Can retirees qualify for a large HEI?

Yes. Retirees can often qualify for large HEIs because qualification is based primarily on home value and available equity rather than employment income. Unlike HELOCs and home equity loans, which heavily evaluate debt-to-income ratios and earned income, HEI providers focus on the property’s value and equity position. Retirees who own high-value homes with substantial equity may qualify for significant investments even if they are living primarily on Social Security, pensions, or retirement savings.

How much equity do I need to qualify for a large HEI?

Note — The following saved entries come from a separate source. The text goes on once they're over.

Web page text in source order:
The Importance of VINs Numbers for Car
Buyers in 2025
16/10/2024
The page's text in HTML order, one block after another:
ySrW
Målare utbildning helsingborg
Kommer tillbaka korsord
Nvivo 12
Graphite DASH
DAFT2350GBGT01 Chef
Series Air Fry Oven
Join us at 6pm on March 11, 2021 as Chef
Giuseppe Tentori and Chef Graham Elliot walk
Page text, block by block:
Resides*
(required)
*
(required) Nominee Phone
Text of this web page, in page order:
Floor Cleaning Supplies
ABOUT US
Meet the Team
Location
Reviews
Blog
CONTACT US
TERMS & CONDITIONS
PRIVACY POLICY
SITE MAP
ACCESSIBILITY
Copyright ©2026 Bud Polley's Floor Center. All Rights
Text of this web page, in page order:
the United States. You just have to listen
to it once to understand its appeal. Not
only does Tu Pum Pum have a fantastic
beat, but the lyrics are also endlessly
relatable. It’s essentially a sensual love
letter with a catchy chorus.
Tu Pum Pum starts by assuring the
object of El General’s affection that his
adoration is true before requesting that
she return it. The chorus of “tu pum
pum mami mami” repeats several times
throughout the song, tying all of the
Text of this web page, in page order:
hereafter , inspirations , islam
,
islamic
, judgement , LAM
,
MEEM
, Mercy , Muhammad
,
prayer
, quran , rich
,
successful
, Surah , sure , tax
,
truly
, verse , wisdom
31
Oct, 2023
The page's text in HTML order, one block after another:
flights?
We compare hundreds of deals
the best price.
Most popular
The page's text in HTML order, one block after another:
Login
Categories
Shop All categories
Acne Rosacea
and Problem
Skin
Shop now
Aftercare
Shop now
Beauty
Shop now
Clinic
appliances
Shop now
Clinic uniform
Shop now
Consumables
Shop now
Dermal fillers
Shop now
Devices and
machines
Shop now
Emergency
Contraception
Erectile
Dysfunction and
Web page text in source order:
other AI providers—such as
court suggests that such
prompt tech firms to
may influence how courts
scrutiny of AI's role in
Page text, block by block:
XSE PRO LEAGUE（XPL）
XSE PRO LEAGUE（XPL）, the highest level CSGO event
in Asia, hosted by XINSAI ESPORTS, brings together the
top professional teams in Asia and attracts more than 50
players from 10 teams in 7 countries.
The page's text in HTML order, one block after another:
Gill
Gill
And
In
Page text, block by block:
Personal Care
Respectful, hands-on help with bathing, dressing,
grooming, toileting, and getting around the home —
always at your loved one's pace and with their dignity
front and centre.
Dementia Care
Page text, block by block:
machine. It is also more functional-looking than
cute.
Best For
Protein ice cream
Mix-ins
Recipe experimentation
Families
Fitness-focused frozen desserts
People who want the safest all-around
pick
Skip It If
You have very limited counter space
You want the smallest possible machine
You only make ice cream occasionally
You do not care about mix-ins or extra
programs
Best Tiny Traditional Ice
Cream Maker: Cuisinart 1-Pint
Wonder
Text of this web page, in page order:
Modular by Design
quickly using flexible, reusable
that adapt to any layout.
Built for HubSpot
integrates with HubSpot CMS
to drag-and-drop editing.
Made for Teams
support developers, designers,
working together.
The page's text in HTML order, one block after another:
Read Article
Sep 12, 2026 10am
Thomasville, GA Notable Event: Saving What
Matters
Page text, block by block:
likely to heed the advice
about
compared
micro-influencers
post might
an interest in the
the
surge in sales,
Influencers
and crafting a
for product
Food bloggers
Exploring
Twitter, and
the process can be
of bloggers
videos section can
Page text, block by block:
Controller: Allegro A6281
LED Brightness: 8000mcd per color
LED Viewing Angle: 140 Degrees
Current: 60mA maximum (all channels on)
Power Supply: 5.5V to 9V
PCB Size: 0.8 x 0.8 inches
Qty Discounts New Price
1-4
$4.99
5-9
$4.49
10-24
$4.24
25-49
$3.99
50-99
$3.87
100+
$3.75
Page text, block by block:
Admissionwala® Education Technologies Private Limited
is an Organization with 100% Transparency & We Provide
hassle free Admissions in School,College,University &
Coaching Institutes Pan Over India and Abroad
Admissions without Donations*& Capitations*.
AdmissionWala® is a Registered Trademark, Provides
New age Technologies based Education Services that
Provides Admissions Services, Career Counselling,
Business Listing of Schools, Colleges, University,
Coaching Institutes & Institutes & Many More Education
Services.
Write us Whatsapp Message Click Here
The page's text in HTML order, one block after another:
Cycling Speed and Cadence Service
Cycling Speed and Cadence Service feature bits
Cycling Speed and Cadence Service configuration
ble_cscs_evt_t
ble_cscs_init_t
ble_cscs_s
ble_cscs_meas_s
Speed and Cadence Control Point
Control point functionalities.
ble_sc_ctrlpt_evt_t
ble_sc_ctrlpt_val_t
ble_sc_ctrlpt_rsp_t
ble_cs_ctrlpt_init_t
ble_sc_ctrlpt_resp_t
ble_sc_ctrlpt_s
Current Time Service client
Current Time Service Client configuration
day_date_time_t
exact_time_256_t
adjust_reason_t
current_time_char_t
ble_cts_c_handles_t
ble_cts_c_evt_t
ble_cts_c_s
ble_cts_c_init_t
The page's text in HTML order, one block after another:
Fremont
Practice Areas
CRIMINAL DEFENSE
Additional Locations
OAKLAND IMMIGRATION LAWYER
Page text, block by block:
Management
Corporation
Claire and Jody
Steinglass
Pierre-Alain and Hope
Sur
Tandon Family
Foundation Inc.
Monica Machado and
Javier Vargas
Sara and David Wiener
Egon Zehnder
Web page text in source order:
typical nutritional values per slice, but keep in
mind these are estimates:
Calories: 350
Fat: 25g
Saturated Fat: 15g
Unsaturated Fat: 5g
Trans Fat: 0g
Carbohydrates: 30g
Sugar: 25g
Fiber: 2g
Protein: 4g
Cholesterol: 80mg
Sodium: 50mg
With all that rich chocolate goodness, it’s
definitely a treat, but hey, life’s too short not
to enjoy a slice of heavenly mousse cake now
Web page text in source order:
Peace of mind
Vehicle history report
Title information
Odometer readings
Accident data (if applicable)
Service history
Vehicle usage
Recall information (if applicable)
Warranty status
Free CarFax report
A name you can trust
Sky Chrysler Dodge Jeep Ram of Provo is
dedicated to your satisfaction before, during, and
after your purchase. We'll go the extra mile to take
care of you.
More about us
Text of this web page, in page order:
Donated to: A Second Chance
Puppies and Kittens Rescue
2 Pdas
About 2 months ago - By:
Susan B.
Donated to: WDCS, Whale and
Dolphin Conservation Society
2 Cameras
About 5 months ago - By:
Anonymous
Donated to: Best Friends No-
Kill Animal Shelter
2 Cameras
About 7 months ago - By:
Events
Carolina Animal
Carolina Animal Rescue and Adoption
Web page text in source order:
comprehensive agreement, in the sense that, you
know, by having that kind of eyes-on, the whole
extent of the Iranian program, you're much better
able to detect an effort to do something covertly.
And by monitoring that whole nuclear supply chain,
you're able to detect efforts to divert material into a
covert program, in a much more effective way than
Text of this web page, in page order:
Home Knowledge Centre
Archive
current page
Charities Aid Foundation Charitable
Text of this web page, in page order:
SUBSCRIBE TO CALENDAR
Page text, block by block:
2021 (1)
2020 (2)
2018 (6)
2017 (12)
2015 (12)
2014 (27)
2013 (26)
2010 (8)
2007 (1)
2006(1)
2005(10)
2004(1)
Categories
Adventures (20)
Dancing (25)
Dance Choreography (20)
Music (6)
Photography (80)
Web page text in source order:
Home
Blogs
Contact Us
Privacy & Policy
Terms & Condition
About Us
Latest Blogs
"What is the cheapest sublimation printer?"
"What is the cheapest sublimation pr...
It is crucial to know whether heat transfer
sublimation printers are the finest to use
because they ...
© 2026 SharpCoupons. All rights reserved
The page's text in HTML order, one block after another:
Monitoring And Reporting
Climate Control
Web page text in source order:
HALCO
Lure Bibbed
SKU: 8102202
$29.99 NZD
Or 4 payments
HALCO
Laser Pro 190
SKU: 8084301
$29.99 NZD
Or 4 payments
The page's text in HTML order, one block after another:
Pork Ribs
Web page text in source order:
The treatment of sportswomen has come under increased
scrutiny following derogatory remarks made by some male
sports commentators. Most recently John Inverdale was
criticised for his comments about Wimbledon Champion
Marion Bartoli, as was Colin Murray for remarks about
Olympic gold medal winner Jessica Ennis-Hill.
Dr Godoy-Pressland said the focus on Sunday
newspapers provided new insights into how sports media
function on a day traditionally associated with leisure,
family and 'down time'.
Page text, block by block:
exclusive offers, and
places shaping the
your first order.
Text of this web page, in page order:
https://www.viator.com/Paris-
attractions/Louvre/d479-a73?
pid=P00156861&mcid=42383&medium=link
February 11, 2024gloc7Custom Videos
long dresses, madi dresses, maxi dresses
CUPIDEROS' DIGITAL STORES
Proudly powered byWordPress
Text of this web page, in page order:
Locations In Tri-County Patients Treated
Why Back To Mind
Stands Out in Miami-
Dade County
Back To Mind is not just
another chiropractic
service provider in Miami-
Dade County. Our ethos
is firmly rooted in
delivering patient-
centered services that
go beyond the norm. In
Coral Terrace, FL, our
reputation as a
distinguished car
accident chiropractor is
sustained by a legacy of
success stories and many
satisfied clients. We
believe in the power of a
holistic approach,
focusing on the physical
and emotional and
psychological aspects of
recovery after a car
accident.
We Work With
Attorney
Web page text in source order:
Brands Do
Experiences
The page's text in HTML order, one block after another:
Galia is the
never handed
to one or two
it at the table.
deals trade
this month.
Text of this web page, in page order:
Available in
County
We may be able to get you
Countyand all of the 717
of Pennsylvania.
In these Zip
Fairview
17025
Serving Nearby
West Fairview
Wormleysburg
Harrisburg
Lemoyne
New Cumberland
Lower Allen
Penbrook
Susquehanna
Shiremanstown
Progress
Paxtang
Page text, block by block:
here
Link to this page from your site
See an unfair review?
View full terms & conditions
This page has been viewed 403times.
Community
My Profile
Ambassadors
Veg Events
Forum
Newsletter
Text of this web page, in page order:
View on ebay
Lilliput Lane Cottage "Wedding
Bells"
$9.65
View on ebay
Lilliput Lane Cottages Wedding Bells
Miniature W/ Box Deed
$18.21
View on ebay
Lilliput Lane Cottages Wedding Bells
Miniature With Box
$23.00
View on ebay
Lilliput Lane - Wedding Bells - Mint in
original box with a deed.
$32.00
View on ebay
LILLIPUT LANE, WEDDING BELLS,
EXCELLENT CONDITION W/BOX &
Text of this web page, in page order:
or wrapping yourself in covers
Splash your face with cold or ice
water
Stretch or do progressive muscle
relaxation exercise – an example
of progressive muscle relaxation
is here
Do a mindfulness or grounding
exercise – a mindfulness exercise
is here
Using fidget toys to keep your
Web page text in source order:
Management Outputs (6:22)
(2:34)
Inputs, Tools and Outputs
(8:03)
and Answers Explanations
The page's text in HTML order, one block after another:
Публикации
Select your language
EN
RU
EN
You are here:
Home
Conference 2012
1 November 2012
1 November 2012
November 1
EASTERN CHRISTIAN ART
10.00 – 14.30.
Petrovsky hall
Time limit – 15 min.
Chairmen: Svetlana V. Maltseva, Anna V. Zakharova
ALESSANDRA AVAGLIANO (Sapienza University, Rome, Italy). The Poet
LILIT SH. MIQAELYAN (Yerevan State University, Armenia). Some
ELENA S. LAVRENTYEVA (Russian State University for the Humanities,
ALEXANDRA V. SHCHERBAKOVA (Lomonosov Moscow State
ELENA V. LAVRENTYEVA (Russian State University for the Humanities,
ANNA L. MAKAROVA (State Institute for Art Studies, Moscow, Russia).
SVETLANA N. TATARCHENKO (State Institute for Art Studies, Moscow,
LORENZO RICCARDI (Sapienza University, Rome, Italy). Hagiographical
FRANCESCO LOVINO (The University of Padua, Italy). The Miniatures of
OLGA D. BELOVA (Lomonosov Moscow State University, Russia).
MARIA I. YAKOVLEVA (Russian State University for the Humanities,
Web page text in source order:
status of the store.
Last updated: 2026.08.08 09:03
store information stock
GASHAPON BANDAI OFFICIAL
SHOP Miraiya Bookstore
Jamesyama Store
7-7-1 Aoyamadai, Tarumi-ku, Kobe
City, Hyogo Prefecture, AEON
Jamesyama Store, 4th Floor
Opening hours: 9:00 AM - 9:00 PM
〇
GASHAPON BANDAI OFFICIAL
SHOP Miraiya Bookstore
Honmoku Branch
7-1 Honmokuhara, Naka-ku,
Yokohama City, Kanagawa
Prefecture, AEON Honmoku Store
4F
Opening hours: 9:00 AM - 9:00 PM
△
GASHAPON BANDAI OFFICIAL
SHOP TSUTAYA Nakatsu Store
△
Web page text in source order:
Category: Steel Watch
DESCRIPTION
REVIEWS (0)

Most HEI providers require homeowners to maintain a substantial equity cushion after the investment is funded. While requirements vary by company, homeowners typically need at least 20% to 40% equity remaining in the property. The more equity you have and the lower your mortgage balance, the more likely you are to qualify for a larger investment amount.

What is the highest Home Equity Investment available?

The highest advertised home equity investment currently available is $600,000, offered by providers such as Hometap and Point. Most homeowners qualify for substantially less because actual investment amounts depend on home value, available equity, mortgage balance, and provider lien-to-value limits.

EquitySquirrel is an educational resource, not a lender, financial advisor, or legal advisor. This content does not constitute financial, legal, or lending advice. Maximum investment figures are advertised ceilings verified June 2026 from provider disclosures and third-party reviews, and they change over time. Your actual offer depends on your home’s appraised value, available equity, location, and the provider’s lien-to-value cap. Provider availability varies by state. Confirm all current terms directly with each provider, and consult a licensed financial advisor before making major decisions about your home equity. Aleksandra Kadzielawski, Lic #SA694336000.